## TASK DIRECTIONS
Find how many lines below mention "feed". Nothing but the number is needed.
DATA below:
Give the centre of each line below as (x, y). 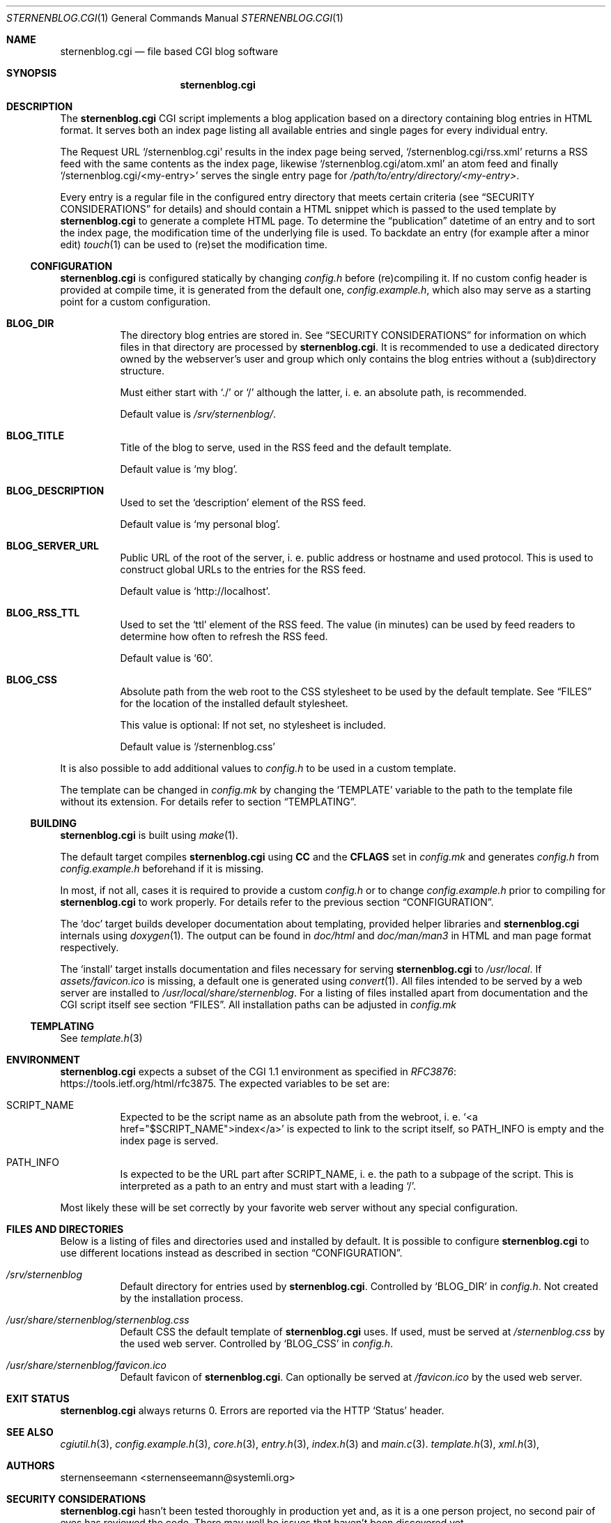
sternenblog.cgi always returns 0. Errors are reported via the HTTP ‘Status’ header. (252, 1410)
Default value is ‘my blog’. (179, 469)
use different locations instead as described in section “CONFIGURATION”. (231, 1253)
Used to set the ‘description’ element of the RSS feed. (243, 502)
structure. (142, 371)
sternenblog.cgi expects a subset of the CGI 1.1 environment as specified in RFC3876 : (258, 1071)
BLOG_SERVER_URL (53, 546)
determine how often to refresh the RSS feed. (224, 636)
End of DATA.
## FINISHED TASK
2